And, [my late husband] Freye was already deep in writing for so many years and he would say to me, “You have to write. Your well-being depends on it.” And I thought he was really over the top with it but he was quite insistent.
Emily: I love the note you have in your acknowledgements from him: “Duckie, you have to write.”
Bobbie: That was him. He also had this meticulous filing system and I’d say to him, “I can’t find that poem and he’d say, just look at a shoebox under “F.” Maybe you threw it in a shoebox somewhere. My lack of organization was a thorn in his side, definitely.
Emily: I love that…I know you mostly as a poet. Did you start writing prose when you started or was it poetry?

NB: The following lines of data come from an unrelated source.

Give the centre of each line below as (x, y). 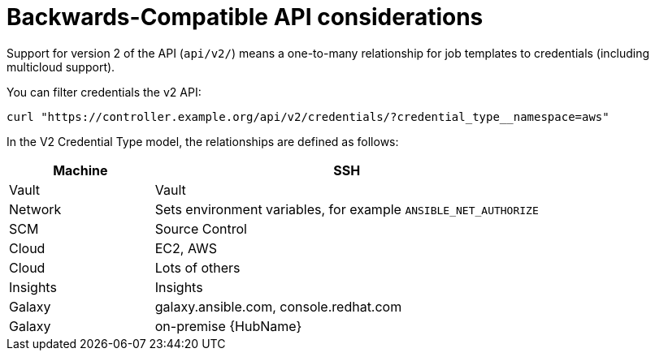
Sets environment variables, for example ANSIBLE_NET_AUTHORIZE (347, 209)
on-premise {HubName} (228, 326)
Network (35, 209)
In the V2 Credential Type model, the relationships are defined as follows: (203, 141)
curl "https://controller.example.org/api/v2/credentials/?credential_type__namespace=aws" (308, 116)
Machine (80, 170)
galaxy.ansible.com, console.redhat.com (278, 306)
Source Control (201, 228)
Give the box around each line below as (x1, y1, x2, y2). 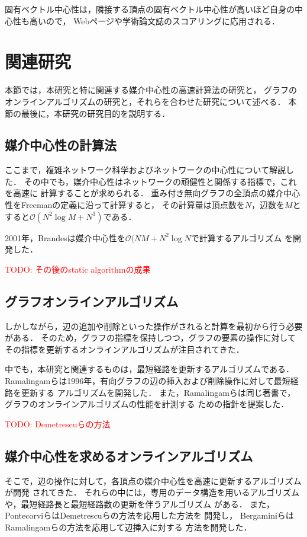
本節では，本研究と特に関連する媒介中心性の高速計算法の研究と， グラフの (5, 84, 298, 96)
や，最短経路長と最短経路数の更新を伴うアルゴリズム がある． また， (5, 497, 275, 510)
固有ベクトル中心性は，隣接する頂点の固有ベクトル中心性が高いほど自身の (5, 3, 295, 15)
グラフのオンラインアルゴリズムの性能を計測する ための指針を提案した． (5, 398, 289, 410)
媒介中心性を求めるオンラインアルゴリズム (5, 446, 253, 465)
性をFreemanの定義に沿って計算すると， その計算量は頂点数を (5, 199, 245, 211)
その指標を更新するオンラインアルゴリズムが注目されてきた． (5, 343, 244, 355)
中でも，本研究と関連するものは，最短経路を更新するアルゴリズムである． (5, 363, 294, 375)

Bobbie: It was a mixture. But I think I naturally gravitated toward prose because it was storytelling. I liked telling stories. But then I would fool around with the poems and I thought they weren’t very good. They were all over the place. It started with prose and then poetry found its way in.
What’s your current writing practice like? I know it’s different because of your illness. So you can also speak to what your writing practice was like before when you had more energy?
Joining Madwomen in the Attic was an incredible impetus to write. And it changed my writing. Before this diagnosis, I had a lot of enthusiasm about writing and I could feel that it was something I wanted to not push on so much as explore. And even when I thought I’d run out of ideas, and I didn’t have anything to say, there was this niggling thing in the back of my mind saying, “Yes, you do.”
And the diagnosis took it away because it changed the focus, of course, and it called in how temporary everything is and it just rearranged everything. The shift is quite profound.
And then there’s just well, what do I do with all the stuff I’ve written? What does it mean? It’s brought up a lot of questions: Who is the keeper of the writing? I always said it would be Freye. We always said we’d keep each other’s writing going in some way but you know, life, it just does what it does.
It’s confusing at times and I’ve been thinking about who to trust with it? And, sometimes I just can’t figure it out and I just let it go, let it dangle. If I can’t figure it out, I can’t. So.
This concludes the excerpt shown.